UT’s board of trustees approved in December the recommendation of President Joe DiPietro that Cross be appointed as the next UTIA chancellor and that Beverly Davenport be appointed as the next chancellor of UT Knoxville.

“Both UT Knoxville and the Institute of Agriculture are among the most visible and impactful institutions within the UT system and the state of Tennessee,” DiPietro said. “I am confident their new chancellors are the strong, effective leaders who can lead them forward.”
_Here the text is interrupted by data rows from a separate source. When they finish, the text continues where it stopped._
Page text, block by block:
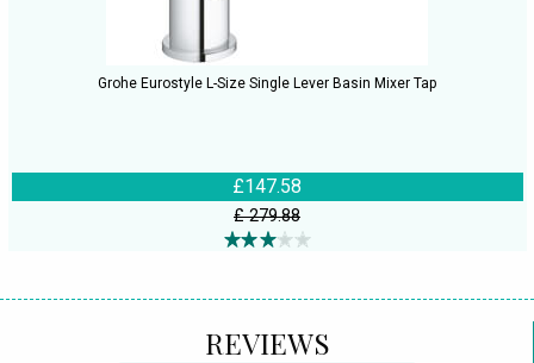
Grohe Eurostyle L-Size Single Lever Basin Mixer Tap
£147.58
£ 279.88
REVIEWS
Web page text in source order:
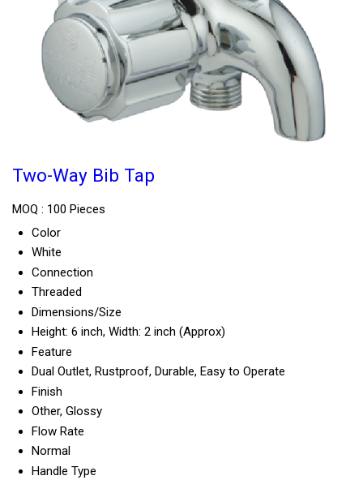
Two-Way Bib Tap
MOQ : 100 Pieces
Color
White
Connection
Threaded
Dimensions/Size
Height: 6 inch, Width: 2 inch (Approx)
Feature
Dual Outlet, Rustproof, Durable, Easy to Operate
Finish
Other, Glossy
Flow Rate
Normal
Handle Type
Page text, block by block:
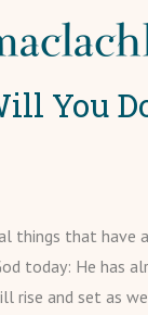
You
things that have
today: He has
rise and set as
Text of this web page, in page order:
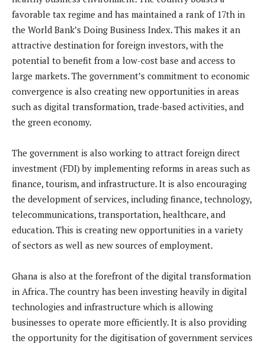
favorable tax regime and has maintained a rank of 17th in
the World Bank’s Doing Business Index. This makes it an
attractive destination for foreign investors, with the
potential to benefit from a low-cost base and access to
large markets. The government’s commitment to economic
convergence is also creating new opportunities in areas
such as digital transformation, trade-based activities, and
the green economy.
The government is also working to attract foreign direct
investment (FDI) by implementing reforms in areas such as
finance, tourism, and infrastructure. It is also encouraging
the development of services, including finance, technology,
telecommunications, transportation, healthcare, and
education. This is creating new opportunities in a variety
of sectors as well as new sources of employment.
Ghana is also at the forefront of the digital transformation
in Africa. The country has been investing heavily in digital
technologies and infrastructure which is allowing
businesses to operate more efficiently. It is also providing
the opportunity for the digitisation of government services

Cross had served as interim UTIA chancellor since September when former Chancellor Larry Arrington stepped down after five years. Cross’ almost 23-year career at UT includes serving as dean of UT Extension from 2008 to 2016 and assistant dean from 2001 to 2006. He was also professor of agricultural economics for three years and associate professor for four years prior.

Before coming to UT in 1994, Cross spent 11 years at Oregon State University as assistant professor of agricultural and resources economics. He also was an instructor in the department of agriculture at Fort Hays State University in Kansas.

Cross earned bachelor’s and master’s degrees in agricultural economics from Oklahoma State University and a doctorate in agricultural and resources economics from Oregon State University.

“I’ve heard Dr. DiPietro say for several years now that it’s the best job in the system, so why wouldn’t I want this job?” Cross said. He and his wife, Denise, have four children: Jarod, Nicholas, Hannah, and Justin, all of whom have been active in 4-H.

Dr. Cross took time from his schedule in early January to meet with Tennessee Cooperator editor Glen Liford to discuss his new role and the vital relationship of UTIA with Tennessee’s agricultural community.

Q: Tell us a little about where you grew up and what got you into agriculture.

A:
I was born in upstate New York. My family lived out in dairy country, but not on a dairy. We were surrounded by dairy farms. I think that’s really where my interest in agriculture first came. Some of my earliest memories are riding on a tractor with the folks who operated the dairy, either spreading manure, plowing, or planting, doing basic practices, either silage production or manure management. From that time, I really thought agriculture was something of value and interest both to me and obviously to our country.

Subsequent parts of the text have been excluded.